ちなみに杏さんのお母さんは、ヒカルおじいちゃんの幼なじみのあかりさんだ。
「そういえば翔一君と付き合い始めたんだって?」
「……お父さんから聞いたの?」
「いや、父さんから」
「おじいちゃん?!」
どうやら父が祖父に喋って、祖父が奏おじさんに喋ったらしい。
はぁ……何て口の軽い……
「他にも何か聞いた…?」
「ああ。キスより先は七段になってからなんだって?父さんがウケてたよ」
「笑い事じゃないんだけど…」
「まぁ佐為兄さんが考えそうな条件だよな」
「ちなみに奏おじさんは何歳で七段になったの?」
「高2かな。16歳」
「早いね…」
「でも今も七段だからなぁ。ここから先が難しいんだよ」
「へぇ〜そうなんだ」
「上位陣相手に150勝はかなりキツい。タイトル取れば一髪だけど、今のホルダーは手強すぎるしな」
「ほぼ身内だけどね…」
「まぁな。
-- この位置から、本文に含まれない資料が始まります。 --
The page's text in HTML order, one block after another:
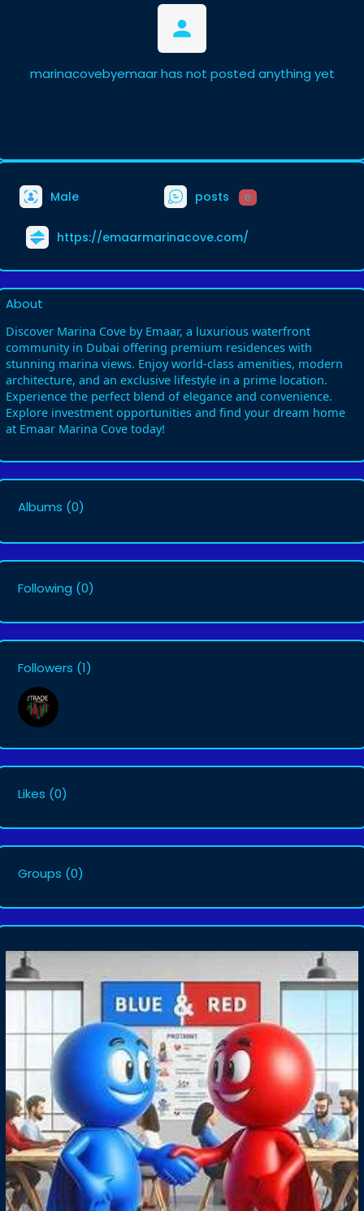
marinacovebyemaar has not posted anything yet
Male posts 0
https://emaarmarinacove.com/
About
Discover Marina Cove by Emaar, a luxurious waterfront
community in Dubai offering premium residences with
stunning marina views. Enjoy world-class amenities, modern
architecture, and an exclusive lifestyle in a prime location.
Experience the perfect blend of elegance and convenience.
Explore investment opportunities and find your dream home
at Emaar Marina Cove today!
Albums (0)
Following (0)
Followers (1)
Likes (0)
Groups (0)
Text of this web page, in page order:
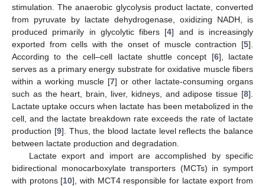
stimulation. The anaerobic glycolysis product lactate, converted
from pyruvate by lactate dehydrogenase, oxidizing NADH, is
produced primarily in glycolytic fibers [4] and is increasingly
exported from cells with the onset of muscle contraction [5].
According to the cell–cell lactate shuttle concept [6], lactate
serves as a primary energy substrate for oxidative muscle fibers
within a working muscle [7] or other lactate-consuming organs
such as the heart, brain, liver, kidneys, and adipose tissue [8].
Lactate uptake occurs when lactate has been metabolized in the
cell, and the lactate breakdown rate exceeds the rate of lactate
production [9]. Thus, the blood lactate level reflects the balance
between lactate production and degradation.
Lactate export and import are accomplished by specific
bidirectional monocarboxylate transporters (MCTs) in symport
with protons [10], with MCT4 responsible for lactate export from

佐菜もプロになれば自分の父親や祖父母の強さが嫌ってほど分かると思うよ」
「……」
確かに私は勝負の場での皆を知らない。
普段の対局でも全然敵わないんだ、きっと公式戦なんて手も足も出ないだろう。
もっともっと勉強して強くならなければ…!!
「とりあえず佐菜はまず来月の新初段シリーズだな」
「うん!頑張る!…でも誰とあたるのかなぁ?奏おじさんは誰だと思う?」
「俺の予想は窪田棋聖かな」
「え…っ」
「佐菜、プロ試験で息子の蓮君に勝ったじゃん?絶対佐菜のこと気になってると思う」
「えー…」
今や父のライバル的ポジションの窪田棋聖。
会ったことないけど、いい噂しか聞かない。
10年くらい前に師匠が亡くなってからは自ら門下を立ち上げて、若手の育成にも力を注いでいるらしい。
そういえばその窪田門下の研究会に、昭彦おじさんがたまに顔を出してるとか聞いたことがある。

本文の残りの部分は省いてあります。